DATA RECORDS →
==========

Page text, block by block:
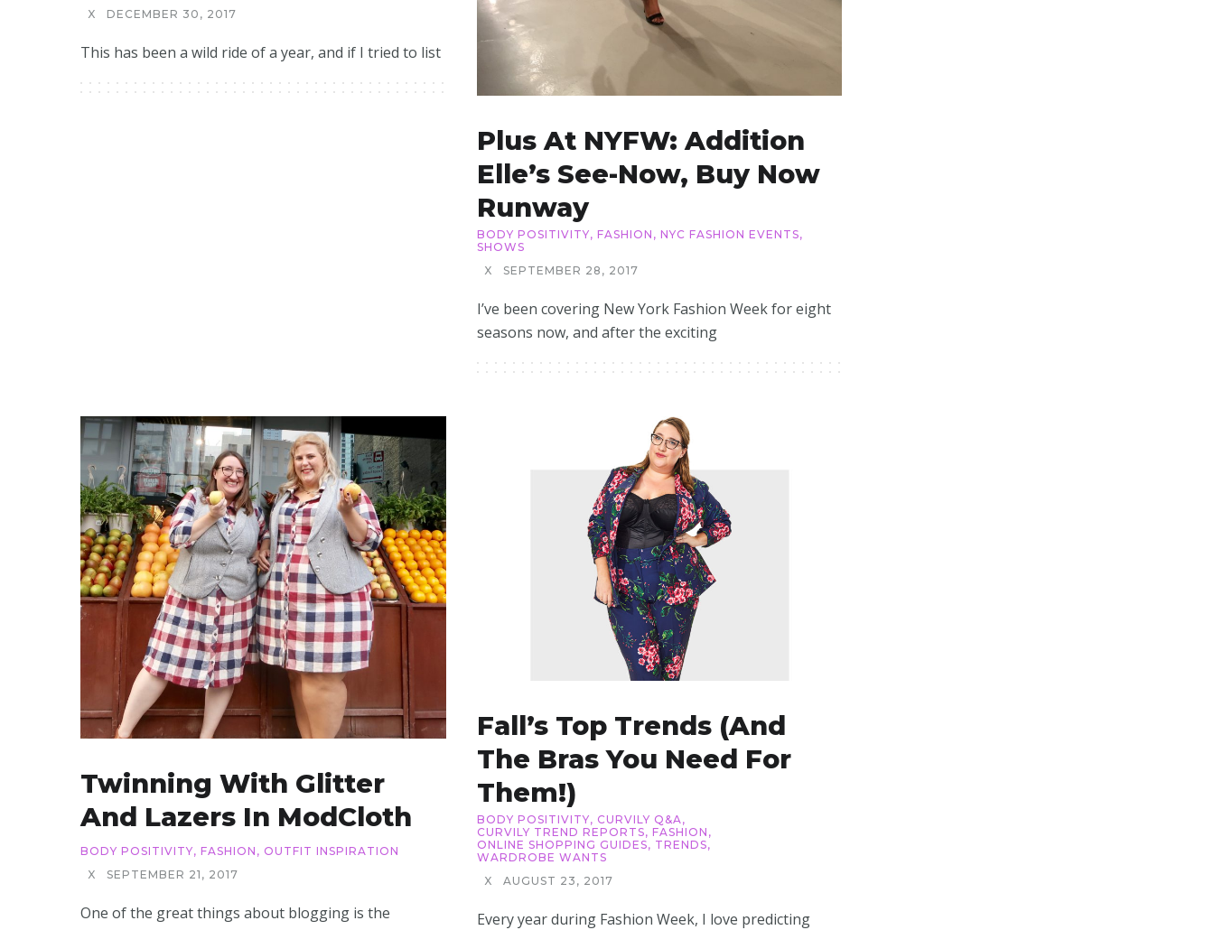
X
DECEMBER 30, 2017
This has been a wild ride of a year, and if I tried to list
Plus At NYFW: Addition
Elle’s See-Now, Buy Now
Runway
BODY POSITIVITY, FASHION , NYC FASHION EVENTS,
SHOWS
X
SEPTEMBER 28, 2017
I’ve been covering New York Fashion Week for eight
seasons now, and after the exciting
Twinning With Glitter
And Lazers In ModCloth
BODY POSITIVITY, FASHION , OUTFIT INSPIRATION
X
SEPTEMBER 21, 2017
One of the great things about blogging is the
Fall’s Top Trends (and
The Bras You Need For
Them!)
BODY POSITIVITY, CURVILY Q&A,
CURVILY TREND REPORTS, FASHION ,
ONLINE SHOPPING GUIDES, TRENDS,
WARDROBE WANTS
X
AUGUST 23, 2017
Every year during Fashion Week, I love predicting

==========

WHAT THE EXERCISE ASKS → Would you repeat the listing above exactly, minus the images?

EXERCISE RESPONSE →
Page text, block by block:
X
DECEMBER 30, 2017
This has been a wild ride of a year, and if I tried to list
Plus At NYFW: Addition
Elle’s See-Now, Buy Now
Runway
BODY POSITIVITY, FASHION , NYC FASHION EVENTS,
SHOWS
X
SEPTEMBER 28, 2017
I’ve been covering New York Fashion Week for eight
seasons now, and after the exciting
Twinning With Glitter
And Lazers In ModCloth
BODY POSITIVITY, FASHION , OUTFIT INSPIRATION
X
SEPTEMBER 21, 2017
One of the great things about blogging is the
Fall’s Top Trends (and
The Bras You Need For
Them!)
BODY POSITIVITY, CURVILY Q&A,
CURVILY TREND REPORTS, FASHION ,
ONLINE SHOPPING GUIDES, TRENDS,
WARDROBE WANTS
X
AUGUST 23, 2017
Every year during Fashion Week, I love predicting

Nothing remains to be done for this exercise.